--- Records for this task Enclosed Below ---
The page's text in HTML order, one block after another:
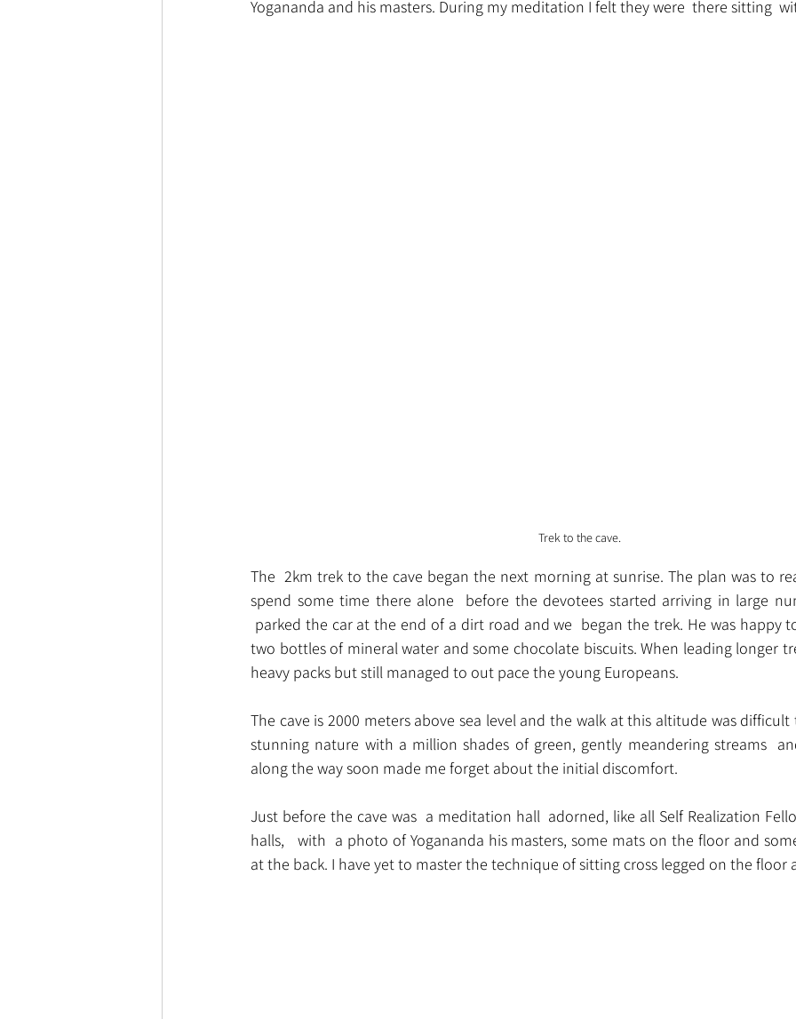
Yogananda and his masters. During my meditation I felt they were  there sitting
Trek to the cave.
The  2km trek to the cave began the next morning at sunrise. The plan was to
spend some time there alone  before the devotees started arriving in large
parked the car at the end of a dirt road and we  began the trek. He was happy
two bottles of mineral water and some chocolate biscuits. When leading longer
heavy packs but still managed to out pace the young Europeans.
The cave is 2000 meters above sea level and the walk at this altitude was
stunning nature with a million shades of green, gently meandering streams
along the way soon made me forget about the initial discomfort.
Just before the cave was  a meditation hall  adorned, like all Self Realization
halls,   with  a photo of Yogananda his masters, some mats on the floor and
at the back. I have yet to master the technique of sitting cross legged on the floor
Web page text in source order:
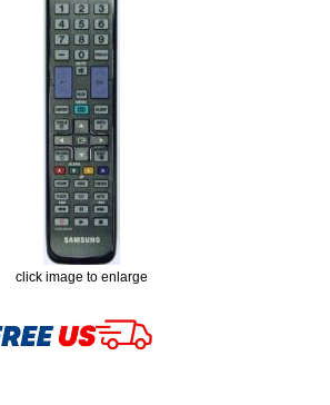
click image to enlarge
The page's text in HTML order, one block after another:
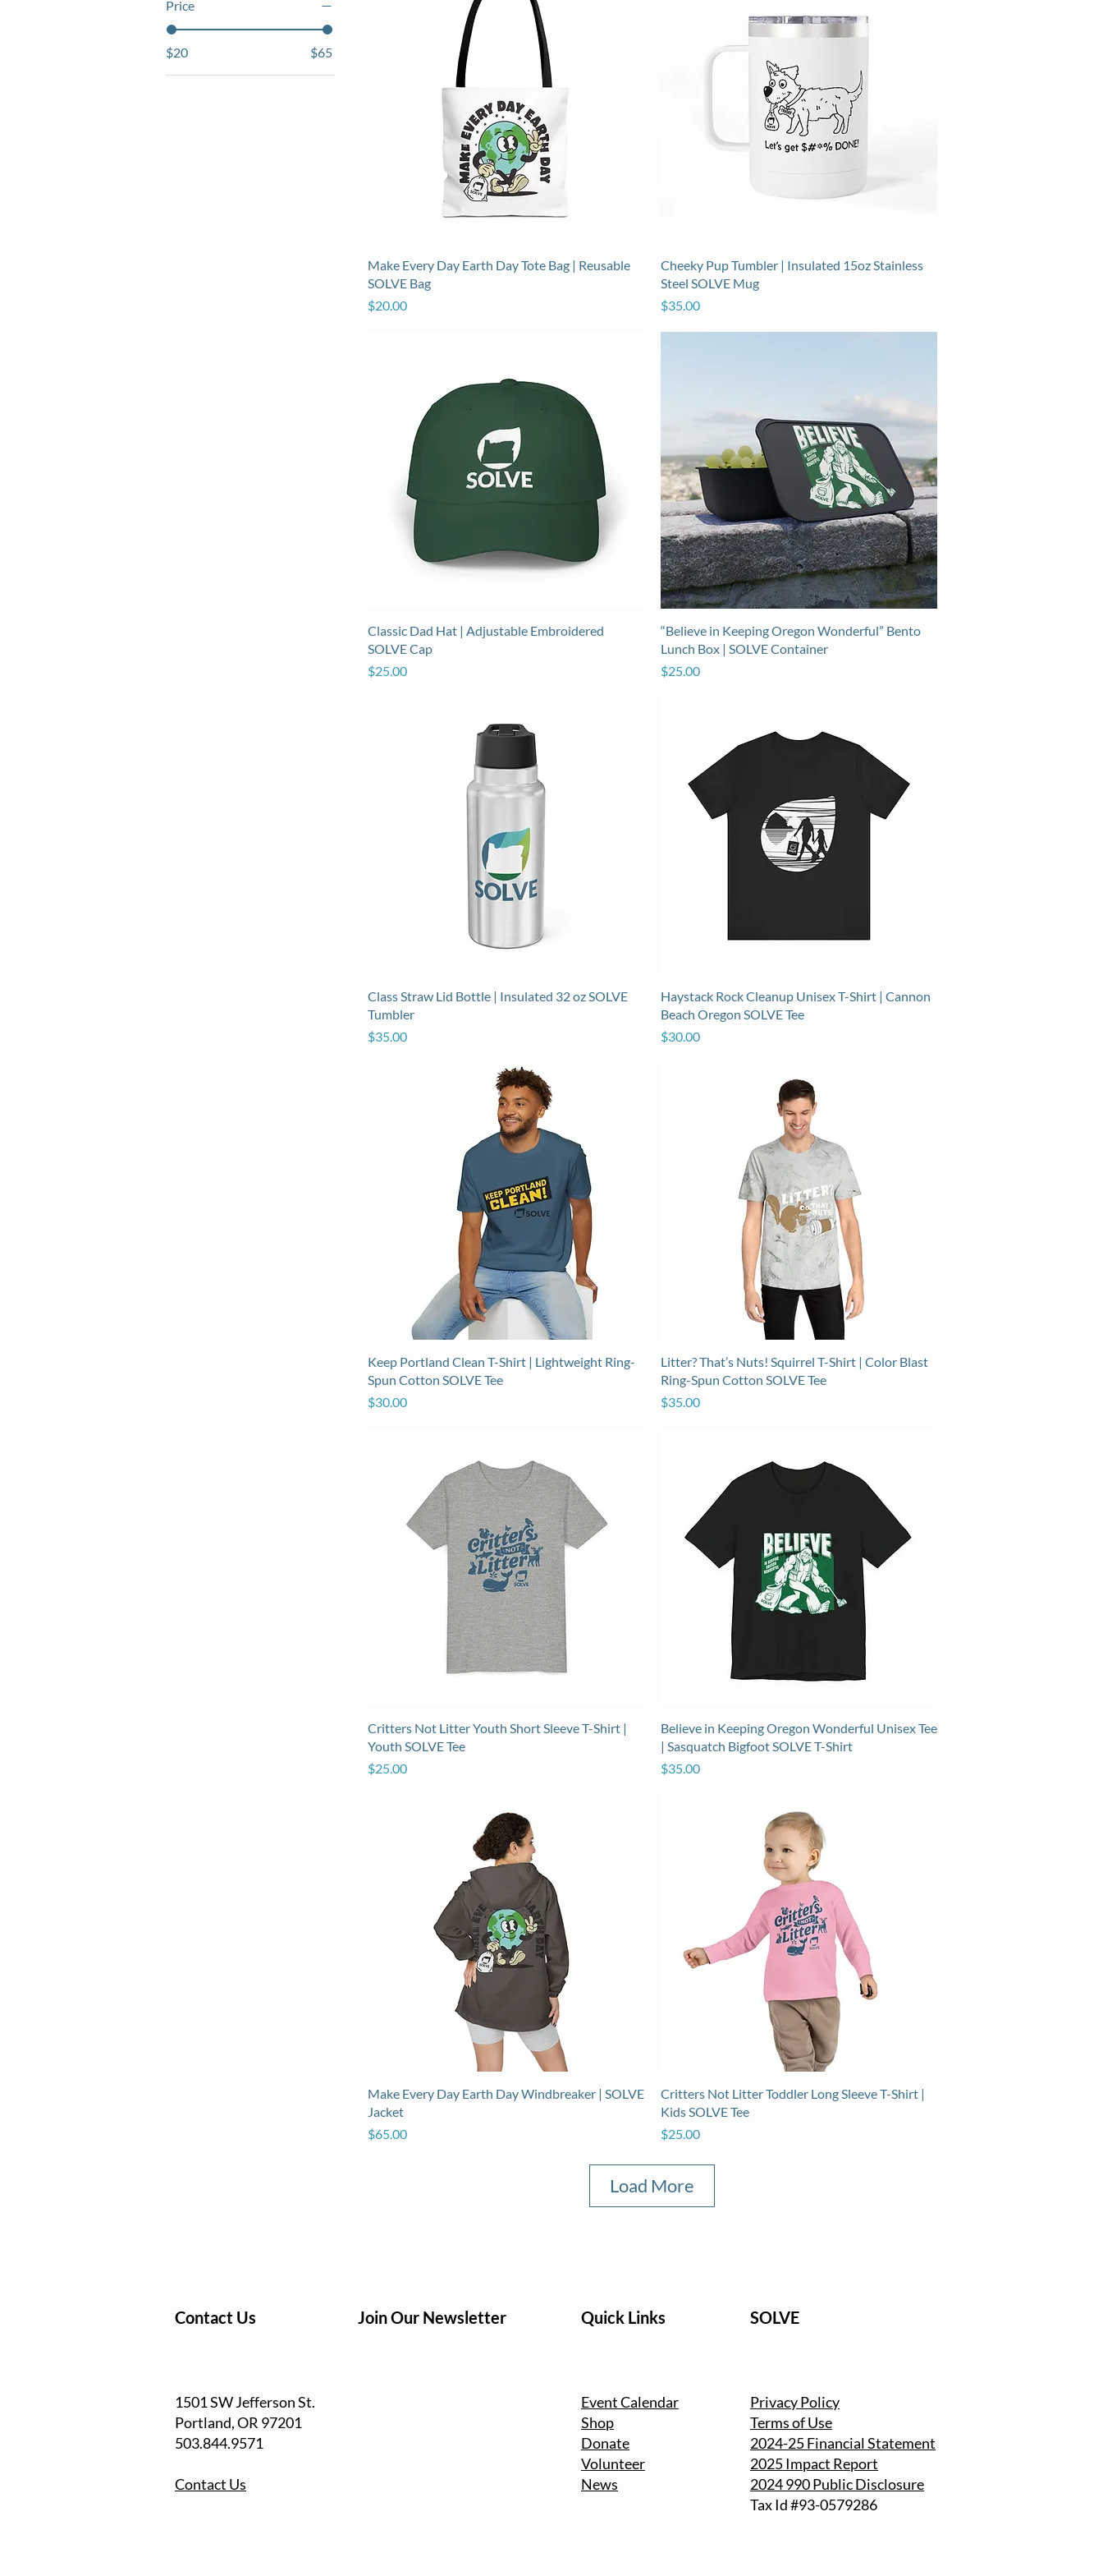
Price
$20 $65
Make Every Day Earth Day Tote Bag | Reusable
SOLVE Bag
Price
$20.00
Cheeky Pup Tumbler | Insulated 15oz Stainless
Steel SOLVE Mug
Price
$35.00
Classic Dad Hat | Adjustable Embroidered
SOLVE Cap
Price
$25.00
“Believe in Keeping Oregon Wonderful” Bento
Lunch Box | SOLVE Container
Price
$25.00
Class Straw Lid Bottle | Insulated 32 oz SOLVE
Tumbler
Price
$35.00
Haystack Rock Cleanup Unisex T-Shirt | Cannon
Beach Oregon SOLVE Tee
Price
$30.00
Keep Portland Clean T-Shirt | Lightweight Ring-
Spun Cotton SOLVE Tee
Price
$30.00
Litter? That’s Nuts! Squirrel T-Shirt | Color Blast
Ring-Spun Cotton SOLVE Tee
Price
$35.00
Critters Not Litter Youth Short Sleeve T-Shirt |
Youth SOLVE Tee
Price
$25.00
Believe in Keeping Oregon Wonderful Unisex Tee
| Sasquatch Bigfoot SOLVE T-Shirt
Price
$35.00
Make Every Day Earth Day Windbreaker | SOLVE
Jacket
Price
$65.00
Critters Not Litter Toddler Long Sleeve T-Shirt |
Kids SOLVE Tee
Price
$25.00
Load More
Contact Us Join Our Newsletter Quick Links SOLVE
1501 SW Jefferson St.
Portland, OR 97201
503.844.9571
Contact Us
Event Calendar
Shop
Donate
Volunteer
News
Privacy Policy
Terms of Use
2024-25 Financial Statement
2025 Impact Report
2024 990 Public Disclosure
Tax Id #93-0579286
--- End of Enclosed Records for this task ---
Work to be completed: Copy out all the lines of the records that include "Keeping".

Response box:
“Believe in Keeping Oregon Wonderful” Bento
Believe in Keeping Oregon Wonderful Unisex Tee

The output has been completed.